*** Materials provided ***

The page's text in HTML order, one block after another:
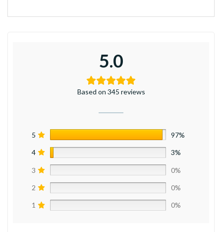
5.0
Based on 345 reviews
5 97%
4 3%
3 0%
2 0%
1 0%

***

— Exercise prompt —
Print every entry exactly. Pictures are not part of the copy.

— Response for this exercise —
The page's text in HTML order, one block after another:
5.0
Based on 345 reviews
5 97%
4 3%
3 0%
2 0%
1 0%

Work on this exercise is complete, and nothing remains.